So, the natural question for Chesser Resources (ASX:CHZ) shareholders is whether they should be concerned by its rate of cash burn. In this report, we will consider the company's annual negative free cash flow, henceforth referring to it as the 'cash burn'. The first step is to compare its cash burn with its cash reserves, to give us its 'cash runway'.

View our latest analysis for Chesser Resources

Does Chesser Resources Have A Long Cash Runway?
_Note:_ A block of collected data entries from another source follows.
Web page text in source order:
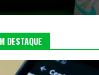
DESTAQUE
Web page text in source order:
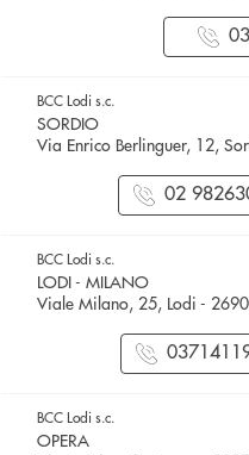
BCC Lodi s.c.
SORDIO
Via Enrico Berlinguer, 12,
02
BCC Lodi s.c.
LODI - MILANO
Viale Milano, 25, Lodi -
BCC Lodi s.c.
OPERA

A company's cash runway is calculated by dividing its cash hoard by its cash burn. In December 2020, Chesser Resources had AU$13m in cash, and was debt-free. Importantly, its cash burn was AU$4.0m over the trailing twelve months. So it had a cash runway of about 3.2 years from December 2020. A runway of this length affords the company the time and space it needs to develop the business. The image below shows how its cash balance has been changing over the last few years.

debt-equity-history-analysis
ASX:CHZ Debt to Equity History August 3rd 2021

How Is Chesser Resources' Cash Burn Changing Over Time?
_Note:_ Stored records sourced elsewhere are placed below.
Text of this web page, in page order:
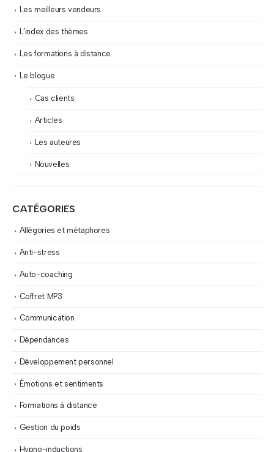
Les meilleurs vendeurs
L’index des thèmes
Les formations à distance
Le blogue
Cas clients
Articles
Les auteures
Nouvelles
CATÉGORIES
Allégories et métaphores
Anti-stress
Auto-coaching
Coffret MP3
Communication
Dépendances
Développement personnel
Émotions et sentiments
Formations à distance
Gestion du poids
Hypno-inductions

Whilst it's great to see that Chesser Resources has already begun generating revenue from operations, last year it only produced AU$30k, so we don't think it is generating significant revenue, at this point. As a result, we think it's a bit early to focus on the revenue growth, so we'll limit ourselves to looking at how the cash burn is changing over time. With the cash burn rate up 22% in the last year, it seems that the company is ratcheting up investment in the business over time. That's not necessarily a bad thing, but investors should be mindful of the fact that will shorten the cash runway. Chesser Resources makes us a little nervous due to its lack of substantial operating revenue. So we'd generally prefer stocks from this list of stocks that have analysts forecasting growth.

How Hard Would It Be For Chesser Resources To Raise More Cash For Growth?
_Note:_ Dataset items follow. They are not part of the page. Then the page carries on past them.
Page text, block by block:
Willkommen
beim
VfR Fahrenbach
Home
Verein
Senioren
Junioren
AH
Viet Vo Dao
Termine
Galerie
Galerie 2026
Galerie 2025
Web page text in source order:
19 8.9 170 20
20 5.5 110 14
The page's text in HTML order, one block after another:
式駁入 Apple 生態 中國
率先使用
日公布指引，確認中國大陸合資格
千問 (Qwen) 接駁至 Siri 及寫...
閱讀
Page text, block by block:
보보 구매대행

While Chesser Resources does have a solid cash runway, its cash burn trajectory may have some shareholders thinking ahead to when the company may need to raise more cash. Generally speaking, a listed business can raise new cash through issuing shares or taking on debt. Many companies end up issuing new shares to fund future growth. By looking at a company's cash burn relative to its market capitalisation, we gain insight on how much shareholders would be diluted if the company needed to raise enough cash to cover another year's cash burn.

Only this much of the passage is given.